Because the proxy is transparent and already parses both Ollama and OpenAI response shapes, the entire cutover was repointing its upstream from Ollama on :11434 to llama-swap on :9090. Both proxy and dashboard were already PM2-managed, so:

OLLAMA_PORT=9090 pm2 restart ollama-logging --update-env
pm2 save     # persist across reboots

Then one end-to-end test through the public endpoint:

curl -s http://127.0.0.1:11435/v1/chat/completions \
  -d '{"model":"gemma4:31b","messages":[{"role":"user","content":"Reply: CUTOVER OK"}]}'
# -> "CUTOVER OK"

A request to the old model name flowed client → proxy :11435 → llama-swap :9090 → Gemma, and the proxy logged it correctly. And up to this point everything was reversible. If anything broke, pointing the proxy back at Ollama was one command. I cannot stress enough how much calmer that makes the whole thing. Stand up the replacement, prove it works, then burn the boats.

Burning the boats

Once the replacement was verified, I did the irreversible part:

sudo systemctl disable --now ollama
sudo rm -f  /usr/local/bin/ollama
sudo rm -f  /etc/systemd/system/ollama.service
sudo rm -rf /etc/systemd/system/ollama.service.d
sudo systemctl daemon-reload
sudo userdel ollama
sudo rm -rf /usr/share/ollama        # ~97 GB
rm -rf ~/.ollama

That gave me back about 97 GB. (One harmless quirk: my shell kept printing the old ollama path afterward. That’s just bash’s command-hash cache. hash -r clears it.)

The part I almost forgot

The migration wasn’t done when Ollama was gone. Other things on the box were calling Ollama directly, bypassing my mental model entirely. Two Hermes agent gateways, one a systemd-user service and one a Docker container, had configs pointing straight at localhost:11434, which was now a dead port.

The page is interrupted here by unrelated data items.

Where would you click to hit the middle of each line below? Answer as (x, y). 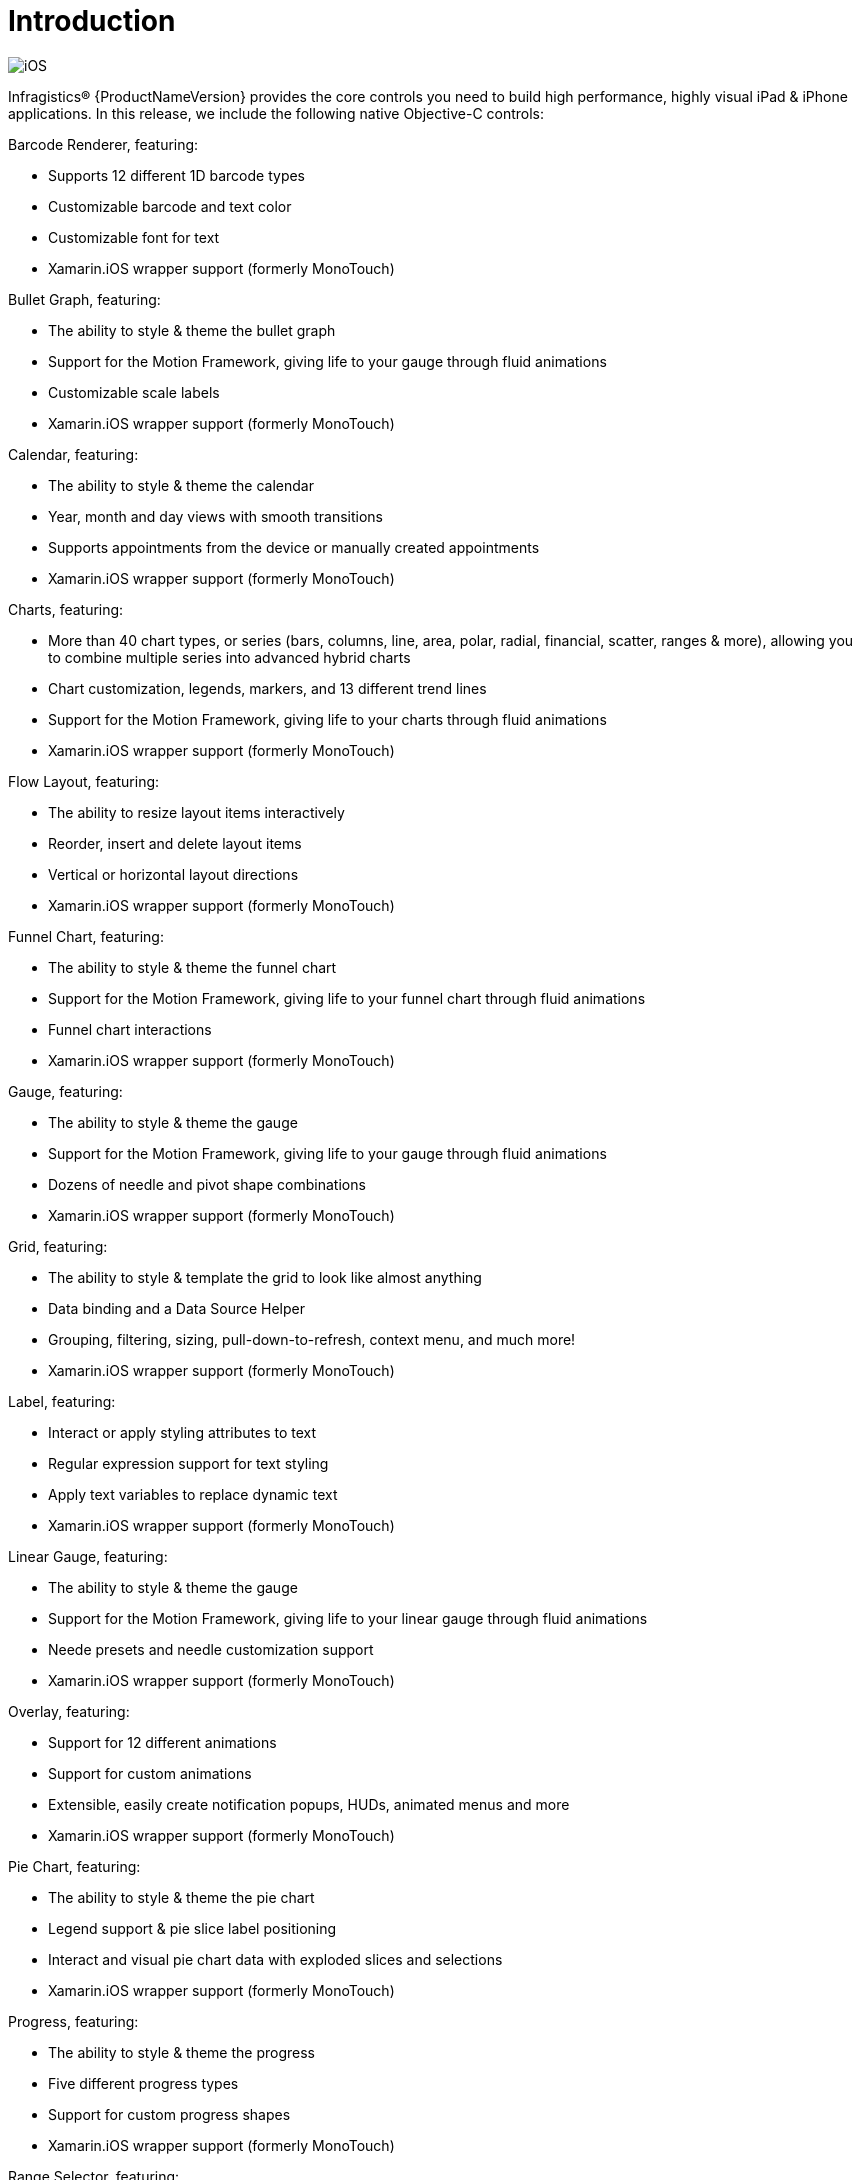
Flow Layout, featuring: (84, 781)
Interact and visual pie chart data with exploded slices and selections (275, 1959)
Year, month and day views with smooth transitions (215, 516)
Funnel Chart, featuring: (86, 936)
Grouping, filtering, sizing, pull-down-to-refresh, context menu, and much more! (312, 1339)
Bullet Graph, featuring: (84, 299)
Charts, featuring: (66, 609)
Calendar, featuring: (73, 454)
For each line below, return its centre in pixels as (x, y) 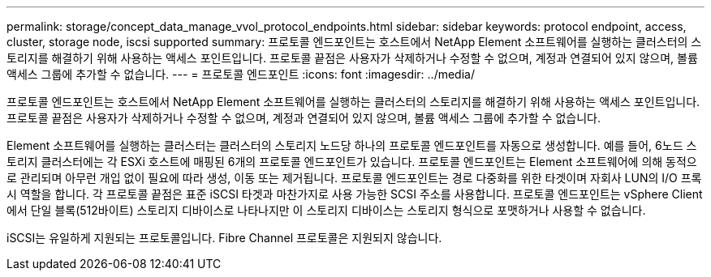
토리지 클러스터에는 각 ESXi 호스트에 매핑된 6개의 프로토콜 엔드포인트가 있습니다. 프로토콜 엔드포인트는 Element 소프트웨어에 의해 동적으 (352, 162)
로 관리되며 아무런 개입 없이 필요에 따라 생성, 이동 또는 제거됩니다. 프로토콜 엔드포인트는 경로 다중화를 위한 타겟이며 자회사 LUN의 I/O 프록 (354, 178)
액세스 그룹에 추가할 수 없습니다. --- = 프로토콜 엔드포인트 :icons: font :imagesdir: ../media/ (241, 74)
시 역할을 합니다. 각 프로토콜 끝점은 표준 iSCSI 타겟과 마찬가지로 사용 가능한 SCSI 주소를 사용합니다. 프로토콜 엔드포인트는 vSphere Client (355, 194)
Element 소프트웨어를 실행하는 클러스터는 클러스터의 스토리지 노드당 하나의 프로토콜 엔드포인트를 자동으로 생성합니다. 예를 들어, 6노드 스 (352, 145)
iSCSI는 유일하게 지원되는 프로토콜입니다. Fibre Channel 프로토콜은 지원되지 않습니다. (224, 238)
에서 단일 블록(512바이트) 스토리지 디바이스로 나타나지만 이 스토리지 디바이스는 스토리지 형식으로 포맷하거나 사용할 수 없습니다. (326, 210)
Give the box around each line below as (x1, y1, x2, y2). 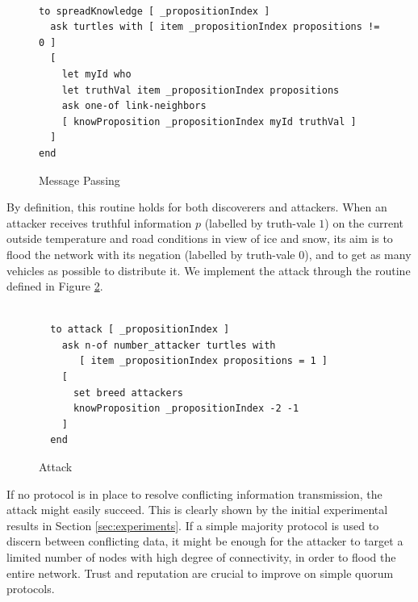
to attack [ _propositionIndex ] (50, 324, 230, 336)
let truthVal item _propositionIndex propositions (61, 84, 340, 96)
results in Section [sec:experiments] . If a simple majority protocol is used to (6, 516, 379, 533)
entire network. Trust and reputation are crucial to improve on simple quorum (6, 564, 394, 581)
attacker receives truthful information (6, 214, 192, 231)
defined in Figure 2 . (6, 278, 103, 295)
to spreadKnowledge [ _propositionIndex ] (39, 5, 270, 17)
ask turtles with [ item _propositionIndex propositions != (50, 21, 380, 33)
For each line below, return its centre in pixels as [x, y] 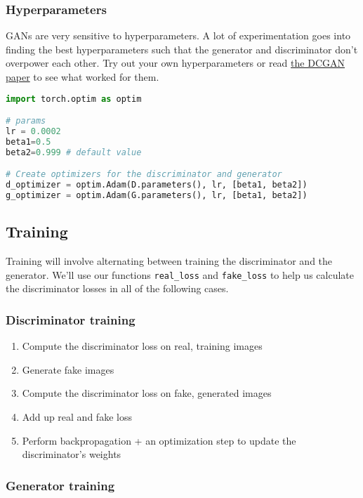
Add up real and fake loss [77, 416]
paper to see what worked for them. [82, 77]
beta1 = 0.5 [28, 142]
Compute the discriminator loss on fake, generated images [147, 393]
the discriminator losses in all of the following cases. [117, 288]
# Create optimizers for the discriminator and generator [144, 175]
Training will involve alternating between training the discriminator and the [169, 261]
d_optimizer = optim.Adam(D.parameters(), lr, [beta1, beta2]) [157, 185]
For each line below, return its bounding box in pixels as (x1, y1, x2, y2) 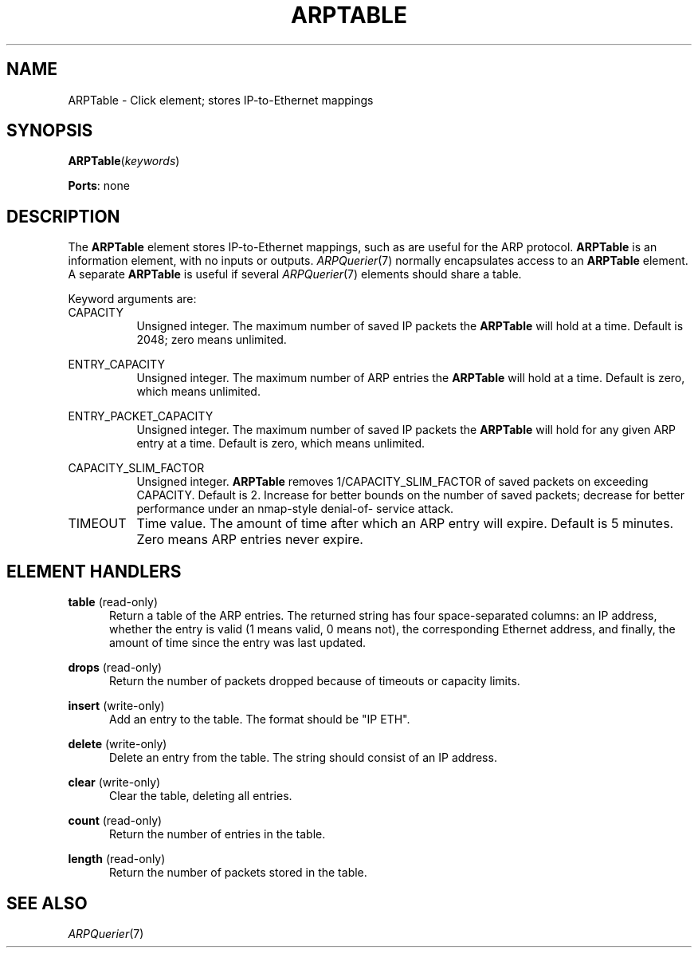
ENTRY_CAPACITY (68, 357, 165, 372)
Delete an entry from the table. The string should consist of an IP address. (109, 751, 497, 765)
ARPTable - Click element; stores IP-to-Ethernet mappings (68, 93, 374, 107)
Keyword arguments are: (68, 292, 197, 306)
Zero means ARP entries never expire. (136, 531, 363, 548)
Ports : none (68, 179, 130, 193)
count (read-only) (68, 814, 163, 828)
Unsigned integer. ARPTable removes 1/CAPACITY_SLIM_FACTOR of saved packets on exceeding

The fixes were small but necessary. Repoint each base_url from :11434 to the proxy on :11435, so their traffic gets logged too. One of them referenced a model name I’d deleted, so I pointed it at the new one. Restart each, then confirm in the proxy logs that their startup probes hit the new endpoint with a 200. Grep your whole system for the old endpoint before you declare victory. Anything that talked to :11434 directly is quietly broken until you go find it.

Where it stands now

End state: a from-source llama.cpp tuned for the 5090, multi-model serving through llama-swap, the logging layer fully intact, 97 GB back on disk, and agents that actually finish what they start.

That last one is the whole reason I bothered. My Hermes agent went from “promising but flaky” to something I trust to run a multi-step task without babysitting. OpenCode, which I’d basically given up on locally because the agentic loop kept breaking, is genuinely useful now. It picks up a task, calls what it needs, and finishes. That sounds like a low bar. It is a low bar. I just wasn’t clearing it before.

Same model the entire time. It was always this capable. It just finally gets to finish the job.